━━ Supplied records

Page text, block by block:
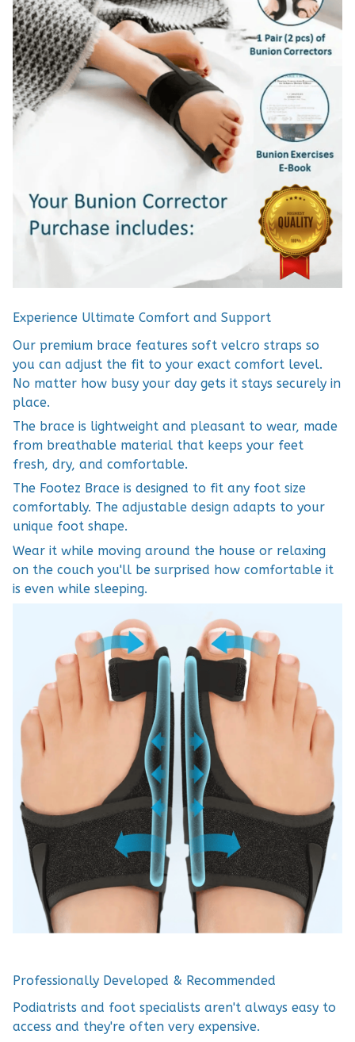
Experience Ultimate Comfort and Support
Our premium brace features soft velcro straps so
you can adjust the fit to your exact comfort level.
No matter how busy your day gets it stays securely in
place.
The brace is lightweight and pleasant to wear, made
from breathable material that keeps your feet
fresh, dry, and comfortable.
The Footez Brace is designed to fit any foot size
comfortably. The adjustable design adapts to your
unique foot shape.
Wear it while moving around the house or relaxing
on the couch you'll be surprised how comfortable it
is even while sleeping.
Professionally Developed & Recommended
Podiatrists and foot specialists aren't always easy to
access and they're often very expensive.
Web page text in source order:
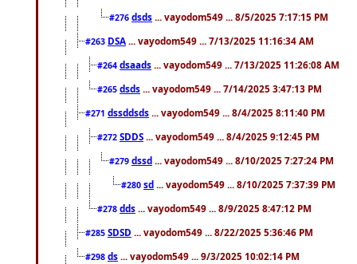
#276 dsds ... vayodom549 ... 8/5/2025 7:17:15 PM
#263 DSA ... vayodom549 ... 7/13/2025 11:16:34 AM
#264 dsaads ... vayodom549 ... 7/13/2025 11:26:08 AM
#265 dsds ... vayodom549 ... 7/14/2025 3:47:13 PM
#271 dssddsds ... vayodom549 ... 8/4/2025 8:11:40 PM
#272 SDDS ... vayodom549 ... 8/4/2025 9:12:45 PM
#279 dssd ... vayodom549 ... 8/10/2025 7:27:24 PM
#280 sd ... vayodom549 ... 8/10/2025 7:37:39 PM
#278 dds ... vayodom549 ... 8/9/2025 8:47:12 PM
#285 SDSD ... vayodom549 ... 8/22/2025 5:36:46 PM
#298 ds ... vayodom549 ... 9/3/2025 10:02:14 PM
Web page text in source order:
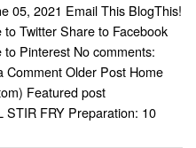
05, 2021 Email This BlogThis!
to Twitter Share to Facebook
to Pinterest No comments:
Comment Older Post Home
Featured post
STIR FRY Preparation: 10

━━━━
━━ Supplied records

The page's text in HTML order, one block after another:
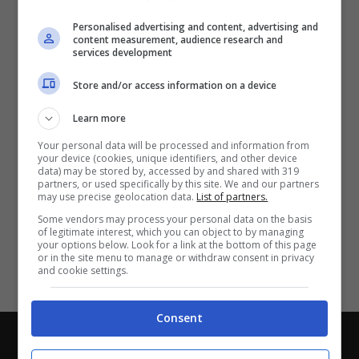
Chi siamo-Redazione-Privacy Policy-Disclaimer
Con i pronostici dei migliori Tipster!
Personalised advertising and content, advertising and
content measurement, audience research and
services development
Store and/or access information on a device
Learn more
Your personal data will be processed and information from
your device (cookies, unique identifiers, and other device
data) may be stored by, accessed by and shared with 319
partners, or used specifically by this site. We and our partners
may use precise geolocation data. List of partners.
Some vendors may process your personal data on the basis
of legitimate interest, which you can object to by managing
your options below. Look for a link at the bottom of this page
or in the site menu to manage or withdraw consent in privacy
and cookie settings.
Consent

━━━━
━━ Supplied records

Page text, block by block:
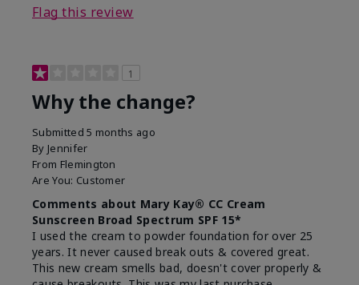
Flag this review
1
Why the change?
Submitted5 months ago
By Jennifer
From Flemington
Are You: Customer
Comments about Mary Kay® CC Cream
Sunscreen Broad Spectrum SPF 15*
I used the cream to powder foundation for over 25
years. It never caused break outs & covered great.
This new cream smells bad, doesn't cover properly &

━━━━

> [Work instruction] In the material above, the stretch from the line with "The Footez Brace" through the line with "STIR FRY Preparation: 10" is to be given again exactly, minus the pictures.

> [Response to the task]
The Footez Brace is designed to fit any foot size
comfortably. The adjustable design adapts to your
unique foot shape.
Wear it while moving around the house or relaxing
on the couch you'll be surprised how comfortable it
is even while sleeping.
Professionally Developed & Recommended
Podiatrists and foot specialists aren't always easy to
access and they're often very expensive.
Web page text in source order:
#276 dsds ... vayodom549 ... 8/5/2025 7:17:15 PM
#263 DSA ... vayodom549 ... 7/13/2025 11:16:34 AM
#264 dsaads ... vayodom549 ... 7/13/2025 11:26:08 AM
#265 dsds ... vayodom549 ... 7/14/2025 3:47:13 PM
#271 dssddsds ... vayodom549 ... 8/4/2025 8:11:40 PM
#272 SDDS ... vayodom549 ... 8/4/2025 9:12:45 PM
#279 dssd ... vayodom549 ... 8/10/2025 7:27:24 PM
#280 sd ... vayodom549 ... 8/10/2025 7:37:39 PM
#278 dds ... vayodom549 ... 8/9/2025 8:47:12 PM
#285 SDSD ... vayodom549 ... 8/22/2025 5:36:46 PM
#298 ds ... vayodom549 ... 9/3/2025 10:02:14 PM
Web page text in source order:
05, 2021 Email This BlogThis!
to Twitter Share to Facebook
to Pinterest No comments:
Comment Older Post Home
Featured post
STIR FRY Preparation: 10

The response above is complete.